Cross-posted from New Savanna.
Two things have just occurred to me about my recent post, Word meaning and entanglement in LLMs:
I’ve not yet read Kahneman’s book – Thinking Fast, Thinking Slow, though it’s on my “to be read someday” shelf – but I gather that System 1 is fast, intuitive and largely tacit (to use a word from Michael Polanyi) while System two is slow, deliberate, and logical.
My argument in that earlier post is that, in effect, our default notion of word meaning is that it is atomic and discrete. When words are linked in phrases, sentences, and paragraphs, it is liking beads on a thread, or freight cars in a train. The linkage is external and contingent. Without reflection, that’s just how we think about words (and meaning). That’s fine in informal discussions, but not so good in at least some technical contexts, such as large language models (LLMs).
Now, let’s take the idea that LLMs are “trained” by being asked to predict the next word. That is at least consistent with, if not actually reinforcing of, this default conceptualization of atoms-of-meaning.

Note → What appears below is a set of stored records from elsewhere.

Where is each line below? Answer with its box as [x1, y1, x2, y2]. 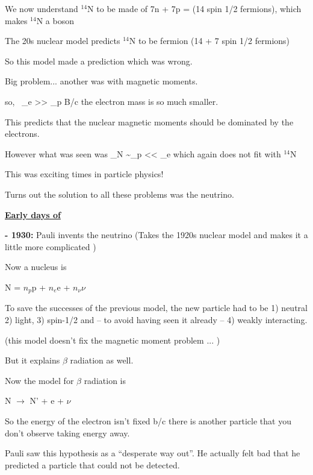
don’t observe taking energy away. [5, 426, 130, 439]
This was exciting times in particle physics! [5, 168, 164, 180]
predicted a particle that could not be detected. [5, 458, 180, 471]
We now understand [5, 2, 78, 14]
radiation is [84, 374, 126, 386]
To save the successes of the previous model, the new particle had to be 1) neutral [5, 301, 308, 314]
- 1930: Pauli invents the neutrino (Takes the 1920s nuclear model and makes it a [5, 228, 308, 241]
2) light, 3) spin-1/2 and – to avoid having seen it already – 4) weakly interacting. [5, 313, 308, 326]
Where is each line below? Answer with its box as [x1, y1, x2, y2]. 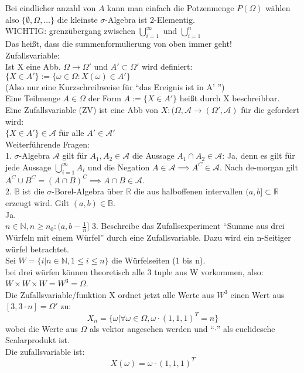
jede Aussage [5, 160, 52, 173]
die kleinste [57, 13, 98, 25]
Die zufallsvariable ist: [5, 345, 85, 357]
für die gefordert [241, 103, 299, 115]
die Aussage [132, 149, 175, 162]
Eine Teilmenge [5, 92, 60, 104]
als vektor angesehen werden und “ [89, 322, 214, 334]
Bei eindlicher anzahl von [5, 2, 96, 13]
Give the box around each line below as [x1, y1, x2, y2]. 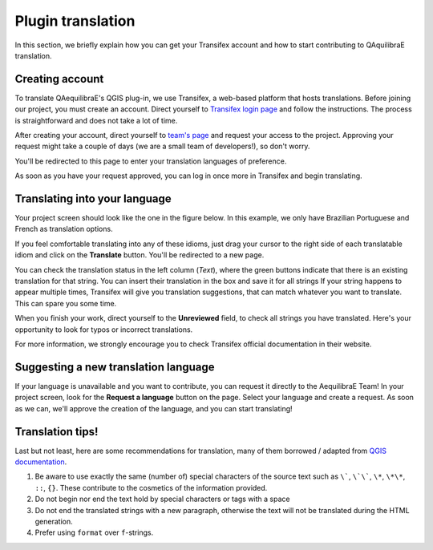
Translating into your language [14, 192, 172, 205]
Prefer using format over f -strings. [34, 528, 154, 537]
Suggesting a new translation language [14, 360, 216, 374]
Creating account [14, 72, 104, 86]
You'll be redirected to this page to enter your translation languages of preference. [14, 156, 287, 166]
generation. [34, 516, 73, 526]
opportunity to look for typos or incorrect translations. [14, 325, 193, 334]
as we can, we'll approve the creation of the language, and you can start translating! [14, 403, 293, 413]
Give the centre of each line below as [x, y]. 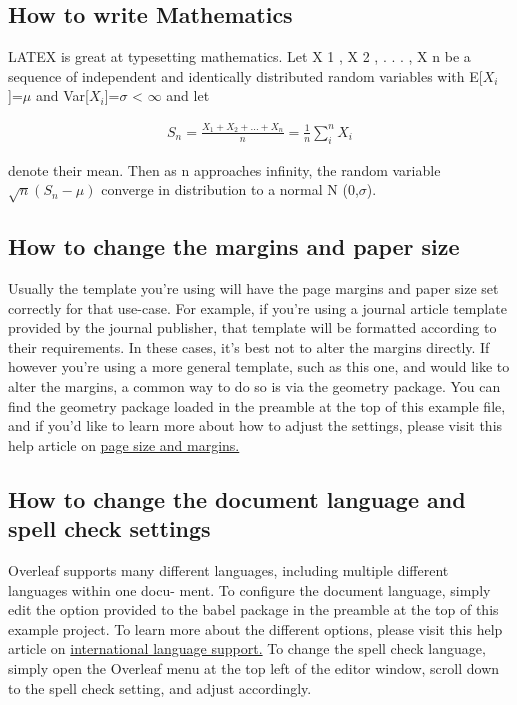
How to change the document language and [237, 498]
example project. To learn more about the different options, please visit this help [255, 628]
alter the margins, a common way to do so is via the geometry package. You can [254, 386]
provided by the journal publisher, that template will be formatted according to [252, 327]
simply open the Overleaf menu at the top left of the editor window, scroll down [254, 668]
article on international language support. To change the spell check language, [247, 648]
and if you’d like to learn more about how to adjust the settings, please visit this [255, 425]
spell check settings [109, 528]
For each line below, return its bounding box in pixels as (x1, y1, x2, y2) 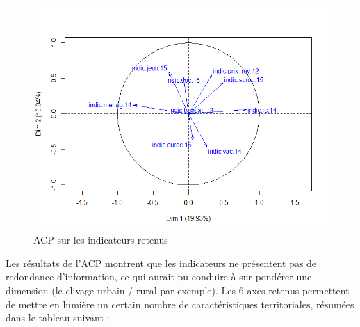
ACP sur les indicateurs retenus (33, 232, 168, 247)
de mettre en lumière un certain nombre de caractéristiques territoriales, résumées (6, 296, 354, 311)
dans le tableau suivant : (6, 310, 110, 325)
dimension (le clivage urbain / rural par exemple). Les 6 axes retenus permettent (6, 283, 350, 297)
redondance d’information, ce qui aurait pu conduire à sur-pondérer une (6, 269, 312, 284)
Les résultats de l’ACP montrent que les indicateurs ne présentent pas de (6, 255, 317, 270)
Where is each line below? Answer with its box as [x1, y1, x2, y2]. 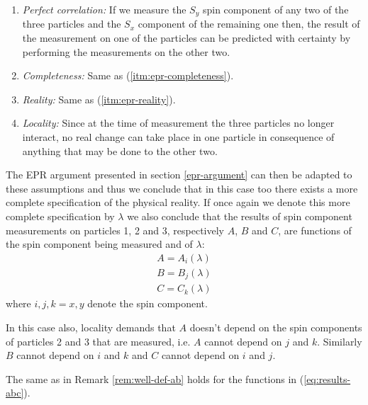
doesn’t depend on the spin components [189, 319, 362, 334]
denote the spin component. [87, 296, 208, 311]
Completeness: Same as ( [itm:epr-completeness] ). [22, 68, 234, 83]
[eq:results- [303, 371, 351, 386]
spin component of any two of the [202, 2, 349, 16]
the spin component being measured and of [6, 236, 193, 251]
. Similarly [317, 333, 362, 348]
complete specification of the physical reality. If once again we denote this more [6, 195, 350, 210]
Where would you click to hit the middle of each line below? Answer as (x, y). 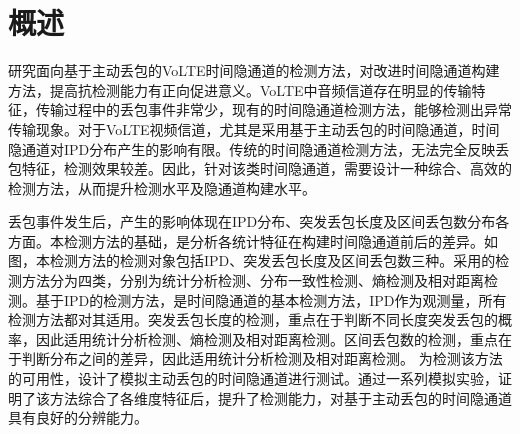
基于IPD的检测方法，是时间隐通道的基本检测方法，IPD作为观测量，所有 (271, 299)
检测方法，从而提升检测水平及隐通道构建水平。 (162, 187)
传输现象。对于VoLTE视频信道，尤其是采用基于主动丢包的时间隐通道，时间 (254, 128)
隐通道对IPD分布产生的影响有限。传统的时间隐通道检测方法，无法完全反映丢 (259, 148)
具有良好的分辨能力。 (78, 417)
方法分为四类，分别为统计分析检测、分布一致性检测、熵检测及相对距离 (252, 280)
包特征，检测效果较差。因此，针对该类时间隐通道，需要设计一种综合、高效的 (260, 168)
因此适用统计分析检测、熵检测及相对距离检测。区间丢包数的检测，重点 (266, 338)
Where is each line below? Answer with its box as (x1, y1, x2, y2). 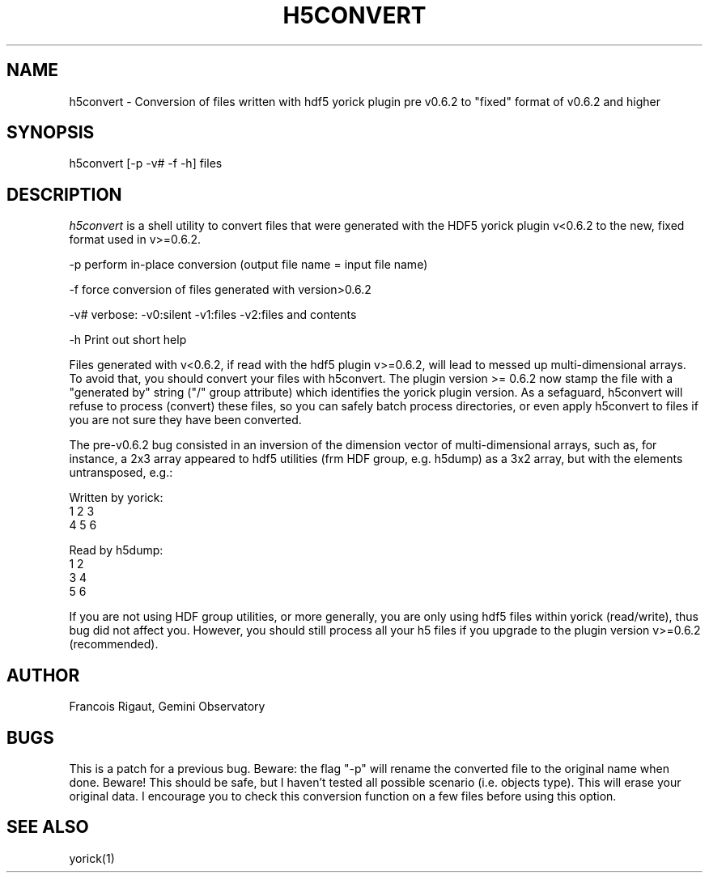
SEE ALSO (6, 817, 89, 838)
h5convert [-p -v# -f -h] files (69, 156, 223, 171)
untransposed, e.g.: (69, 465, 173, 480)
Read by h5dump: (69, 543, 163, 558)
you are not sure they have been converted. (69, 413, 302, 427)
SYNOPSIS (6, 122, 95, 143)
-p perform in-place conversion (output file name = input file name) (69, 257, 428, 272)
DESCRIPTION (6, 184, 122, 205)
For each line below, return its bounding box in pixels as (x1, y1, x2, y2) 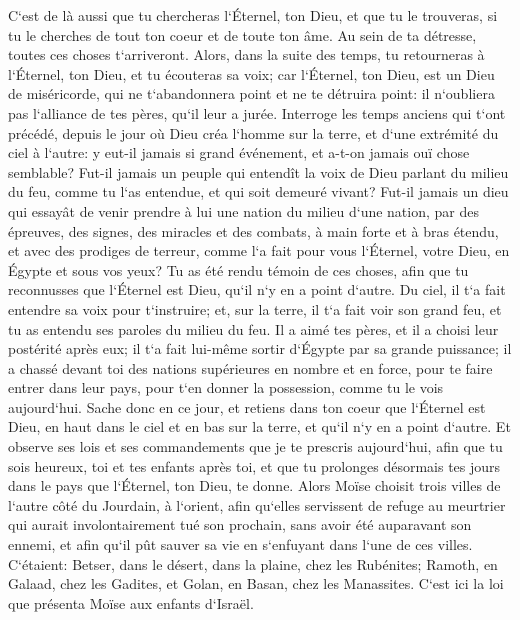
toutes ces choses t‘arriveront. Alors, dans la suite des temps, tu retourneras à (8, 44, 485, 65)
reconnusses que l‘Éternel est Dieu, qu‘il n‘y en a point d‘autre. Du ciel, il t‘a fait (8, 279, 506, 300)
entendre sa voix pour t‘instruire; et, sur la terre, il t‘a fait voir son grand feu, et (8, 298, 502, 319)
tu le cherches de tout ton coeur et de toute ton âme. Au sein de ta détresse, (8, 24, 477, 45)
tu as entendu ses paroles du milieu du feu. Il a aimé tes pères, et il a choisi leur (8, 318, 499, 339)
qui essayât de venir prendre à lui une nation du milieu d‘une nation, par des (8, 200, 479, 221)
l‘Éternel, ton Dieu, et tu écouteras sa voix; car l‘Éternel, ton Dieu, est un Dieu (8, 63, 495, 84)
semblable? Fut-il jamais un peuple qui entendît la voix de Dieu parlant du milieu (8, 161, 509, 182)

One can easily make predictions about the behavior of atoms. One simply observes them and notes down what they do from one moment to the next. There is no sense of “interiority.”
Whereas the idea that words are entangled with one another through their meanings, that’s all about “interiority.” Those vectors are “interior” to the token, and relate one token to another and, more generally, tokens among themselves. The idea of entanglement leads naturally to the idea of weaving, weaving a fabric of meaning. The so-called prediction procedure, then, is one of placing a word, with its 12K item vector, into the unfolding fabric of meaning. Backpropagation, in this view, is the act of fine-tuning the placement. Prediction is merely a means to an end, a device, not the point of the procedure.

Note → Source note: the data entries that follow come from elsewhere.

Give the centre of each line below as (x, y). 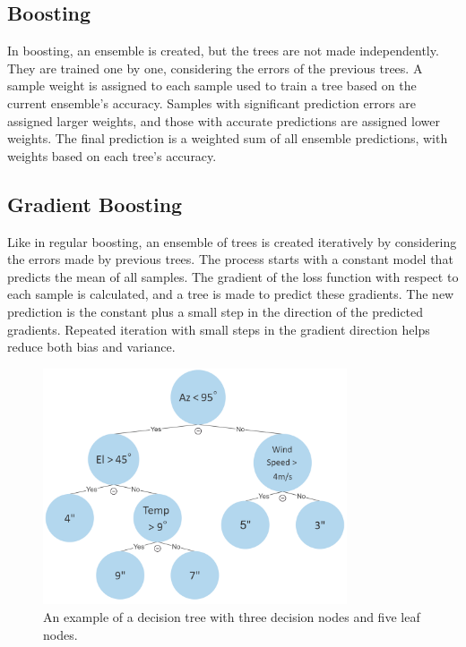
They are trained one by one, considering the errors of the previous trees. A (215, 68)
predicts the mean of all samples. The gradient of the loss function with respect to (233, 276)
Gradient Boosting (95, 204)
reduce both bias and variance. (91, 347)
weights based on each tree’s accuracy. (112, 155)
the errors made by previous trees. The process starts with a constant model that (230, 259)
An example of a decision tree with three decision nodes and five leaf (232, 616)
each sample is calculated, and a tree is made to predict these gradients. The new (231, 294)
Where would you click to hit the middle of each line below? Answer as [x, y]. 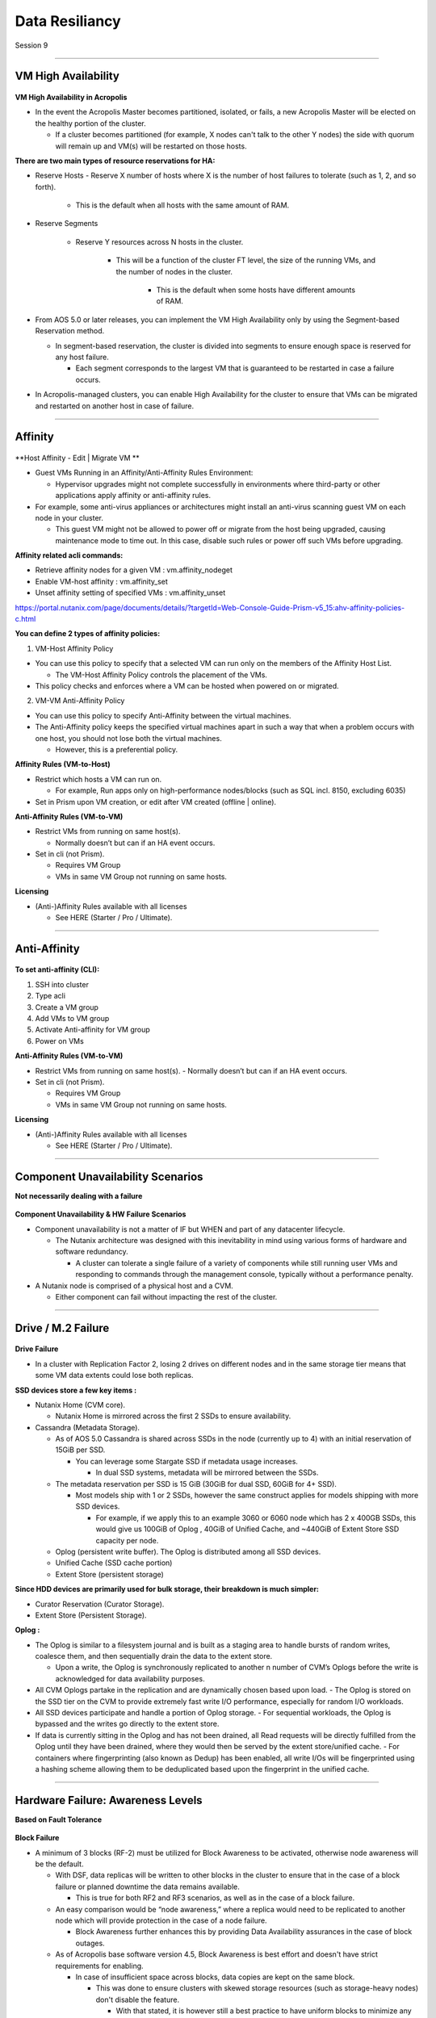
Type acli [50, 996]
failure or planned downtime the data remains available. [147, 1886]
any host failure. [82, 357]
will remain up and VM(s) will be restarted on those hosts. [151, 146]
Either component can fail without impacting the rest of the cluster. [166, 1296]
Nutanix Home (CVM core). [80, 1405]
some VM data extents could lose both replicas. [114, 1375]
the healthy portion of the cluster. [91, 123]

To think in terms of atomic meaning is simply to gloss over all this. All of that may be implicit in the mathematics, but the atomic view of meaning stands in the way of allowing ones thought to be perspicuously guided by the mathematics. The mathematics becomes (and functions as) a secondary construction.
I note finally that traditional training in propositional and symbolic logic reinforces this atomic view of word meaning. Word meaning is reduced to variable names, Ps and Qs, having no intrinsic content whatsoever. That’s find for System 2 deliberative thinking, which is what logic was invented for. But it gets in the way of understanding how meaning works in collections of entangled, entangled what? What do we call them?

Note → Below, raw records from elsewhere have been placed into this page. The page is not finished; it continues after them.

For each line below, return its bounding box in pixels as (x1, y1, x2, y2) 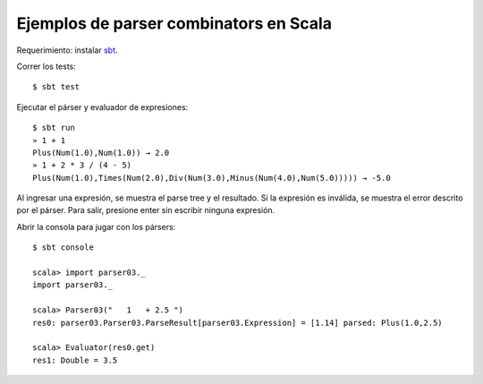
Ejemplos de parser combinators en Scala (16, 13, 333, 33)
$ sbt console (32, 243, 94, 252)
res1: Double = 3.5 (32, 354, 118, 365)
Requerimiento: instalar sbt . (16, 45, 118, 55)
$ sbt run (32, 123, 75, 133)
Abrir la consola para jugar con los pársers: (16, 221, 176, 232)
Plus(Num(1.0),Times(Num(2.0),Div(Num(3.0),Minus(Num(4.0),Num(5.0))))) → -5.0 (32, 173, 391, 183)
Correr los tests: (16, 61, 76, 72)
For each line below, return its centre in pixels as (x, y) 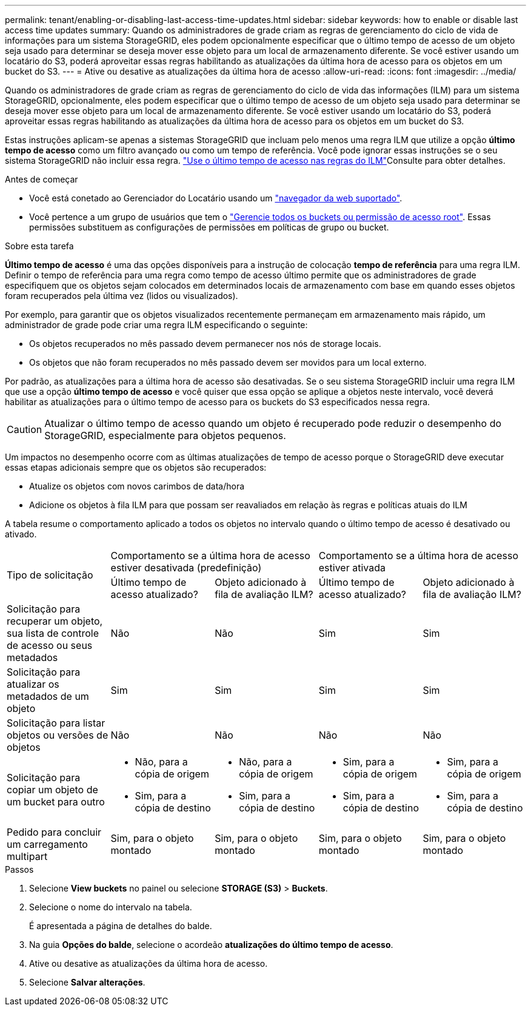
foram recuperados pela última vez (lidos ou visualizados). (122, 296)
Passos (19, 869)
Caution (25, 429)
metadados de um (48, 696)
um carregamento (47, 844)
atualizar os (33, 684)
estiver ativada (352, 568)
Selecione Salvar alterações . (87, 982)
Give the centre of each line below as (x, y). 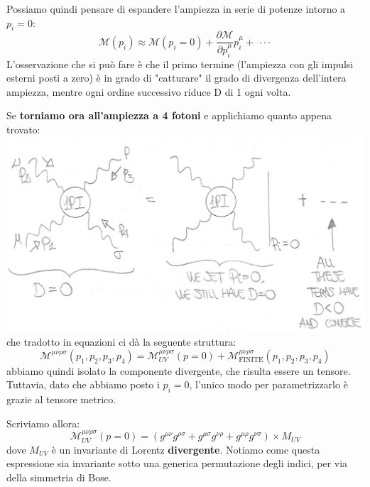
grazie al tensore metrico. (61, 399)
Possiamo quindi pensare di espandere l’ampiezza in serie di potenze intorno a (176, 9)
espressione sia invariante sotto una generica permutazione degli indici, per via (177, 463)
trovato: (23, 129)
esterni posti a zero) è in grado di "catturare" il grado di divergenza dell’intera (176, 78)
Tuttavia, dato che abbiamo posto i (83, 384)
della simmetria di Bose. (59, 477)
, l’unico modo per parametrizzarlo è (268, 384)
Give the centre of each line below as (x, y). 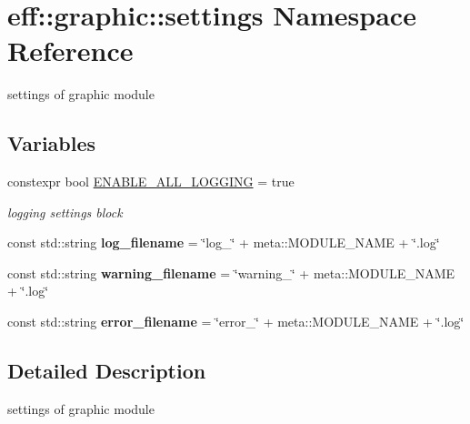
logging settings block (65, 212)
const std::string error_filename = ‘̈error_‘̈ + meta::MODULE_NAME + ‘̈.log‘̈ (236, 322)
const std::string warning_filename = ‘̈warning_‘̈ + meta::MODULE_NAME (231, 273)
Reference (70, 50)
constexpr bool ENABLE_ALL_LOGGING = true (151, 182)
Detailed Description (107, 371)
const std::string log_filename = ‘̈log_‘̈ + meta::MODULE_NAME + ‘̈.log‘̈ (224, 242)
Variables (52, 143)

This leads to a final irony: The world of standard computer programming is close kin to that of symbolic and propositional logic, with their variables, bindings, and values. Thus the mode of thinking necessary for programming the computational engines that create LLMs, that mode of thought stands in the way of understanding how LLMs work. The AI/ML experts who create the models are thus crippled in understanding how they work. The intuitions that guide them in writing code render the operations of LLMs opaque and invisible.
This opacity thus has two aspects:
I am suggesting, then, that thinking of meaning as entailing entanglement is a way to deal with the second issue (and this may also lead to a holographic account as well, but this is a secondary issue). On the first issue, complexity, that is there regardless of your conceptual instruments. Thinking in terms of entanglement will NOT eliminate the complexity, but it may well make it tractable.
If your goal is mechanistic interpretability, then you need conceptual tools appropriate to the mechanisms you are trying to understand, no? You need to discard, or at least bracket, intuitions based on the idea of atomic-self-contained word meaning and develop intuitions that are consistent with the mathematics underlying the LLMs.